▸ What the task asks: Scan the listing below for "Gandra", then report every line that has it.

▸ Available data:
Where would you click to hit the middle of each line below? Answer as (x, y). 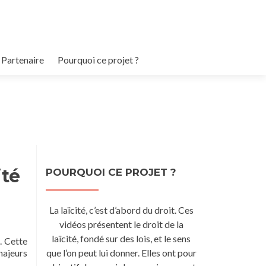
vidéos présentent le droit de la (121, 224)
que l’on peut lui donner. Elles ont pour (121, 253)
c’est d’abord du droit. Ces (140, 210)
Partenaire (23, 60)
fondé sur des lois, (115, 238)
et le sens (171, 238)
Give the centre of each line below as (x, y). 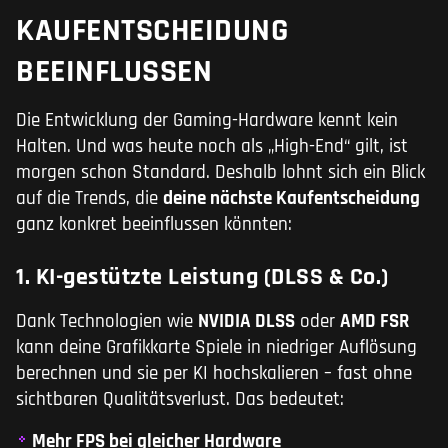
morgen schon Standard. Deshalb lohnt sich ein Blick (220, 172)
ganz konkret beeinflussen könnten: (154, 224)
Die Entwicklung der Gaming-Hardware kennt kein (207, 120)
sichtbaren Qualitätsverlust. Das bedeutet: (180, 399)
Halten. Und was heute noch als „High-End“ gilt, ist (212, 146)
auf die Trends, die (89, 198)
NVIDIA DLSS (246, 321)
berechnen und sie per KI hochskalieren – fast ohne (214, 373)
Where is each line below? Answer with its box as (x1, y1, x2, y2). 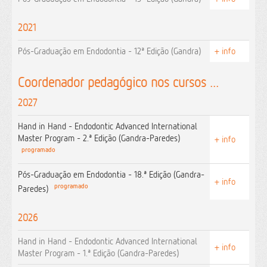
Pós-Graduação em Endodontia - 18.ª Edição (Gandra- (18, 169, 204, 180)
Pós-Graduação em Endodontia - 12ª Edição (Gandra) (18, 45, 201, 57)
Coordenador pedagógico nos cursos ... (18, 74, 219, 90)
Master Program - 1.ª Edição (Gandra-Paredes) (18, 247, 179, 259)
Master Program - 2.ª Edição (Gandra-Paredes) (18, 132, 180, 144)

▸ Result of this exercise:
Pós-Graduação em Endodontia - 18.ª Edição (Gandra- (18, 169, 204, 180)
Pós-Graduação em Endodontia - 12ª Edição (Gandra) (18, 45, 201, 57)
Master Program - 1.ª Edição (Gandra-Paredes) (18, 247, 179, 259)
Master Program - 2.ª Edição (Gandra-Paredes) (18, 132, 180, 144)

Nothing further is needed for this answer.